2421.Number of Good Paths
===
###### tags: `Hard`,`Array`,`Tree`,`Graph`,`Union Find`
[2421. Number of Good Paths](https://leetcode.com/problems/number-of-good-paths/)
### 題目描述
There is a tree (i.e. a connected, undirected graph with no cycles) consisting of `n` nodes numbered from `0` to `n - 1` and exactly `n - 1` edges.
You are given a **0-indexed** integer array `vals` of length `n` where `vals[i]` denotes the value of the i^th^ node. You are also given a 2D integer array `edges` where `edges[i]` = [$a_i$, $b_i$] denotes that there exists an **undirected** edge connecting nodes $a_i$ and $b_i$.

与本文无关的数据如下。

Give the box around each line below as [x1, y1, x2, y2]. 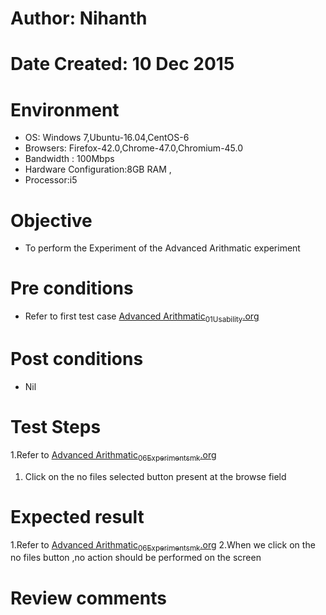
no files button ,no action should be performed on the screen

A **good path** is a simple path that satisfies the following conditions:
The starting node and the ending node have the **same** value.
All nodes between the starting node and the ending node have values **less than or equal to** the starting node (i.e. the starting node's value should be the maximum value along the path).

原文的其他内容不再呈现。